_PROBLEM TO WORK ON_: Below are the records; copy exactly the stretch from the line containing "Practical Guide (UK)" through the line containing "not an open", both ends included, and nothing else.

_EXTRACTED MATERIAL_:
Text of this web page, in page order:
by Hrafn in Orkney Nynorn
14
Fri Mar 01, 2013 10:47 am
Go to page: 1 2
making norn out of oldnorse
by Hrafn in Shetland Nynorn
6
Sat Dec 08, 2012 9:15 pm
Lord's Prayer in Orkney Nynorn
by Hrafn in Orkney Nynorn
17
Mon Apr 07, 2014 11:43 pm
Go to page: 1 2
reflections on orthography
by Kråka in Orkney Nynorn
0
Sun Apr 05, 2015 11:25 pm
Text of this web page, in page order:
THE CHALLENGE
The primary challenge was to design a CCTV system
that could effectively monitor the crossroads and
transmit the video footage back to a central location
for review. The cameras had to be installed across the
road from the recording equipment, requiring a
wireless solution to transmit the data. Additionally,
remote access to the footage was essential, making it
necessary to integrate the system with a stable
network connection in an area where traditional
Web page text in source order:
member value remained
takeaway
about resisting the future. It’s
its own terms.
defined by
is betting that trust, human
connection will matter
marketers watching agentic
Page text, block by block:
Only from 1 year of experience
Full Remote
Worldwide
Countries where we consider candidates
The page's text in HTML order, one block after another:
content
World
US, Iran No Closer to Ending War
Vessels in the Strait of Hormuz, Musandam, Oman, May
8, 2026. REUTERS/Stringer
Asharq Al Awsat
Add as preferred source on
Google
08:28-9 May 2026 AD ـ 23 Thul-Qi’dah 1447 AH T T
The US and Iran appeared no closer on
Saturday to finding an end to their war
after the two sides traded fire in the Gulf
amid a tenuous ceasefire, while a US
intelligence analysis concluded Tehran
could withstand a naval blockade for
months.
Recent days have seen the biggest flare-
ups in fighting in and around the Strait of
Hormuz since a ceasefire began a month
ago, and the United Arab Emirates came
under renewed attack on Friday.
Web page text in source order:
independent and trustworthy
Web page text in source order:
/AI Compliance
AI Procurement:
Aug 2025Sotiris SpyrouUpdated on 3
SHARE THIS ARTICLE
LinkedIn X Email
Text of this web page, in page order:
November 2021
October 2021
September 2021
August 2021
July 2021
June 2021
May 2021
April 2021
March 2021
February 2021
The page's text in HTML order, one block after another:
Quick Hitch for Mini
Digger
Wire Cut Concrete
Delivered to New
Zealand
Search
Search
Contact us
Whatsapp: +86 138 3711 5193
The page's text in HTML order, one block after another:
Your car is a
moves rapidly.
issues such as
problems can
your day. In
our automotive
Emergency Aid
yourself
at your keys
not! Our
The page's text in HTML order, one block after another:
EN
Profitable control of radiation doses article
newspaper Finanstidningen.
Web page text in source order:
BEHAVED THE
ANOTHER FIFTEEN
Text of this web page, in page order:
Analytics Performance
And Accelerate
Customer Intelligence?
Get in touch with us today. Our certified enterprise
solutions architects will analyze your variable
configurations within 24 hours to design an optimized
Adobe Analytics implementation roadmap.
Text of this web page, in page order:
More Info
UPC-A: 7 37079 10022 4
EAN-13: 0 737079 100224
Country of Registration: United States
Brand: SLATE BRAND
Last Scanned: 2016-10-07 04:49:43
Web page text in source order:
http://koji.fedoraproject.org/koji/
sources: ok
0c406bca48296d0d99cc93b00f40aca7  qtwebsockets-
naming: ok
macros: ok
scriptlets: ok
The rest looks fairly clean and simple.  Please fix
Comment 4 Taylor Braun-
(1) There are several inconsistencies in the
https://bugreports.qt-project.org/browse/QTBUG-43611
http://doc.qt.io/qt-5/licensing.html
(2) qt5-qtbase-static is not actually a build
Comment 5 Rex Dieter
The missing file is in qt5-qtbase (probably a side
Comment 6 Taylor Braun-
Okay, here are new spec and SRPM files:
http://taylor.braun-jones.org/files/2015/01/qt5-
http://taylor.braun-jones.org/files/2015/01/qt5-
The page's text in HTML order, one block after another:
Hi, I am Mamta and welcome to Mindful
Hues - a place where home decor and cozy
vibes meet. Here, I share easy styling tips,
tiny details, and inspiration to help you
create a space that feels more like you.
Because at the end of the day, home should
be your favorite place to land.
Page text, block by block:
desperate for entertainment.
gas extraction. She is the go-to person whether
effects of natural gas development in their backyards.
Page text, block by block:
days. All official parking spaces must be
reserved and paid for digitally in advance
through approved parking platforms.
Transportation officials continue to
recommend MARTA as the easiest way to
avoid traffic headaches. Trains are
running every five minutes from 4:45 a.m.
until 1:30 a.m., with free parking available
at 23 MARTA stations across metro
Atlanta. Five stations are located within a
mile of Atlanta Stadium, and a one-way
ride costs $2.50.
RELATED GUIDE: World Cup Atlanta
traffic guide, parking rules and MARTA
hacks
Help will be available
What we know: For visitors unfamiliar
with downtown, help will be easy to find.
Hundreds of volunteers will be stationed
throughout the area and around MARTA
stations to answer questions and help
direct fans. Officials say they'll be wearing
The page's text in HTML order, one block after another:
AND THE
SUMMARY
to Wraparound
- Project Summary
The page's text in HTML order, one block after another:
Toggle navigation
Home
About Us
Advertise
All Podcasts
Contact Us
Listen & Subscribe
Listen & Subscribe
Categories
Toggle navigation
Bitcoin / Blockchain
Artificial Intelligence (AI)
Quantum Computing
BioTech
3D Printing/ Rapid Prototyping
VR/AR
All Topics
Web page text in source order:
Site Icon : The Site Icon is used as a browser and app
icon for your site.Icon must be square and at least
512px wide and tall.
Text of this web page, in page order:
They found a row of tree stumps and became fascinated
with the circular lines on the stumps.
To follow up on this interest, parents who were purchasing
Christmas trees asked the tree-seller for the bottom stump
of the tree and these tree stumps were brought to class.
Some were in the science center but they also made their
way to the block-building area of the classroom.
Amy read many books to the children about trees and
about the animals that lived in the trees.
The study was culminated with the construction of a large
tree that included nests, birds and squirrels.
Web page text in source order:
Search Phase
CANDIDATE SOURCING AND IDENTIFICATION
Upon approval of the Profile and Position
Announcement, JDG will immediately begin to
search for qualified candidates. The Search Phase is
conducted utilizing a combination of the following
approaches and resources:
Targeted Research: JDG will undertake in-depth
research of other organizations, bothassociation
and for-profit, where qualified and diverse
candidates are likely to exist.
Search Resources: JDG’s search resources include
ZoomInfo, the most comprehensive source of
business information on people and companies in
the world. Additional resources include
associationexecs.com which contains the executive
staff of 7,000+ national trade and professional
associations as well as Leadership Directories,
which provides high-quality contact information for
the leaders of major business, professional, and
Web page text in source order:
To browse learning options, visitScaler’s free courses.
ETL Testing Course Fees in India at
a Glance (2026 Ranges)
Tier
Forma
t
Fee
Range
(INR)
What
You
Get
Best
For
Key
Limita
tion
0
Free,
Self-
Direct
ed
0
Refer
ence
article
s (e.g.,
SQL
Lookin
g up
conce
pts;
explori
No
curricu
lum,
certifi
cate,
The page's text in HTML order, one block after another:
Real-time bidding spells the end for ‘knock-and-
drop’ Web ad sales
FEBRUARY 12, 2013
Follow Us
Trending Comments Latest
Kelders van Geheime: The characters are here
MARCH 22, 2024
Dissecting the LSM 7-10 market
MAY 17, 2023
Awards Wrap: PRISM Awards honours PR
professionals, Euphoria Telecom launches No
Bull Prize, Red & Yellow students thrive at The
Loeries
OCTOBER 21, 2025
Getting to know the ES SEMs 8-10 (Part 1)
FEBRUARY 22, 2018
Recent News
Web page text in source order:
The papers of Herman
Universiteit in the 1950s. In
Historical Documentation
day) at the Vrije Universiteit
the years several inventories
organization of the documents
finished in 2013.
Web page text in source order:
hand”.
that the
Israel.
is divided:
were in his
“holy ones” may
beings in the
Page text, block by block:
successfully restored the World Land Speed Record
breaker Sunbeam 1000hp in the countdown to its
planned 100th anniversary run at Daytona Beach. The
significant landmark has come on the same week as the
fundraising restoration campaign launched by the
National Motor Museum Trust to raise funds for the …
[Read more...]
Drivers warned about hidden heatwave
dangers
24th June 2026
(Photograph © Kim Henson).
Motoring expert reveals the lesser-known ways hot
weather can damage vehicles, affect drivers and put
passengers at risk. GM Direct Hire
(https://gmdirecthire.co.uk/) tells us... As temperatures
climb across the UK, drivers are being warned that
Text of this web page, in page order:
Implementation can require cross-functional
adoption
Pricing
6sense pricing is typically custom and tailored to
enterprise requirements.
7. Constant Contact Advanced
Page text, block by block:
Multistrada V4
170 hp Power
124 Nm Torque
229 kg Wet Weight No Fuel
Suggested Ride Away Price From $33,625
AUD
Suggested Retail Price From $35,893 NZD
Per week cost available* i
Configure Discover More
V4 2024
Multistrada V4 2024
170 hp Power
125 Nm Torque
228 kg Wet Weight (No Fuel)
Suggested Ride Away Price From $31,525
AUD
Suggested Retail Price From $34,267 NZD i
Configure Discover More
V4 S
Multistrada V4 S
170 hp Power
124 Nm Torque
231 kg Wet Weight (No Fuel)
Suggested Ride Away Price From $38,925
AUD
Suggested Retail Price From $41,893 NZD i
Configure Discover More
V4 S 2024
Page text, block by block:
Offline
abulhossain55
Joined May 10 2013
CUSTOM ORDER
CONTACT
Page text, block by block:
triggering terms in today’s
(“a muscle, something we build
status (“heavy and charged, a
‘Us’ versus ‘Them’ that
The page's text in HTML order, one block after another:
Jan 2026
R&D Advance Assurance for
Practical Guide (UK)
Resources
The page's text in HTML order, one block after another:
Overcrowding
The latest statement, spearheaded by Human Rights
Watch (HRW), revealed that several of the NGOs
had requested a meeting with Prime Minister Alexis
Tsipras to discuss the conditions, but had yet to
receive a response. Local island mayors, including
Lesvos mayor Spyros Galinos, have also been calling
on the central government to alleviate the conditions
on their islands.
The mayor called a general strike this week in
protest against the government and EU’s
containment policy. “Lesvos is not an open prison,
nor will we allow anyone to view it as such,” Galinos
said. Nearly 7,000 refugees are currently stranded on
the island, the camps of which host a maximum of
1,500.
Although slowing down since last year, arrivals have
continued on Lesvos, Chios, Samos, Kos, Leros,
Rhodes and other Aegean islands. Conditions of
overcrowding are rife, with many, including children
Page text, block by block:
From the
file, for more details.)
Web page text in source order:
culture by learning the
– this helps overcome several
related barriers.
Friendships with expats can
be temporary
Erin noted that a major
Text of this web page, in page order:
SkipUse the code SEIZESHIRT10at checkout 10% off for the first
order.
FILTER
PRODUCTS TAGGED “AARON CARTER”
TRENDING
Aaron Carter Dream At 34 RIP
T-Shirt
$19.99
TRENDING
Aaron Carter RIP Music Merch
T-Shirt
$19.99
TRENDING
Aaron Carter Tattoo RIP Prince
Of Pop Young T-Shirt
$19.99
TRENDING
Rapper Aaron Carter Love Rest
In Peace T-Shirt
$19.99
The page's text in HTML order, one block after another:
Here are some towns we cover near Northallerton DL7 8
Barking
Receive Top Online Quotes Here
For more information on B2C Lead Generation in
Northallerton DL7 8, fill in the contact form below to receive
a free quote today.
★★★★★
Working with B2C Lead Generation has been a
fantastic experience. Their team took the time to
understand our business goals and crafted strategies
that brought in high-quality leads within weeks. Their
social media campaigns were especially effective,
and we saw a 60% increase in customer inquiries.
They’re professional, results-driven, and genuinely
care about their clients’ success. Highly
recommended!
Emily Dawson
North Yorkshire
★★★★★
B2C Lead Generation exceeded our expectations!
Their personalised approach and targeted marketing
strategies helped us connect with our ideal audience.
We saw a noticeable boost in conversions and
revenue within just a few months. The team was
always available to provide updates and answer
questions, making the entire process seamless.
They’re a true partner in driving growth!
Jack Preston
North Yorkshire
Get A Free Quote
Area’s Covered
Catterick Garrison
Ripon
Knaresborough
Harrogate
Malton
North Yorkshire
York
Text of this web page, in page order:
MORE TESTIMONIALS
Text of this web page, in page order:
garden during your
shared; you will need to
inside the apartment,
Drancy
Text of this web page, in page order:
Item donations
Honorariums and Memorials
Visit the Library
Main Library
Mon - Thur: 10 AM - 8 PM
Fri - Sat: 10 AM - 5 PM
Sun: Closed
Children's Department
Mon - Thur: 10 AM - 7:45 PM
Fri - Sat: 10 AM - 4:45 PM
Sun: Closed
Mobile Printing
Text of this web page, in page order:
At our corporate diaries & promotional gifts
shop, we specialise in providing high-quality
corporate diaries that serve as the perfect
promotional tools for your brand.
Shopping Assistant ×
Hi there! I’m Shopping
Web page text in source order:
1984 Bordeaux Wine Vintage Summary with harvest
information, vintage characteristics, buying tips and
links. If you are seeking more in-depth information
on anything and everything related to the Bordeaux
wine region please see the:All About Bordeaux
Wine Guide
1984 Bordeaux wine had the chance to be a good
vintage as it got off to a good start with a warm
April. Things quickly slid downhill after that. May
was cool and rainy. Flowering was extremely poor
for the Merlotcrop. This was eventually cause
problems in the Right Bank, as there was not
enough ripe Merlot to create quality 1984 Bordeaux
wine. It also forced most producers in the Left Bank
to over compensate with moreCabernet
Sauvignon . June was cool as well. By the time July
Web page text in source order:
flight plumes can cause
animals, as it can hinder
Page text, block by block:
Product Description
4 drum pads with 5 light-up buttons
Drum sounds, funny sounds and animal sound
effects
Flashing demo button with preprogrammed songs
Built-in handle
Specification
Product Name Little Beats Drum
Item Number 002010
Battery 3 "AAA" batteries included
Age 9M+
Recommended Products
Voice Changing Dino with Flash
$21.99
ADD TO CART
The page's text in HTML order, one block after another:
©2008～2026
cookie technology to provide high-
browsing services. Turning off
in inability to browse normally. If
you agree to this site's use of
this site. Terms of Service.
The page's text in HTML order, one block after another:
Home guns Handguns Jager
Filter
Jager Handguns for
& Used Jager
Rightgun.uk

_ANSWER FOR THIS EXERCISE_:
Practical Guide (UK)
Resources
The page's text in HTML order, one block after another:
Overcrowding
The latest statement, spearheaded by Human Rights
Watch (HRW), revealed that several of the NGOs
had requested a meeting with Prime Minister Alexis
Tsipras to discuss the conditions, but had yet to
receive a response. Local island mayors, including
Lesvos mayor Spyros Galinos, have also been calling
on the central government to alleviate the conditions
on their islands.
The mayor called a general strike this week in
protest against the government and EU’s
containment policy. “Lesvos is not an open prison,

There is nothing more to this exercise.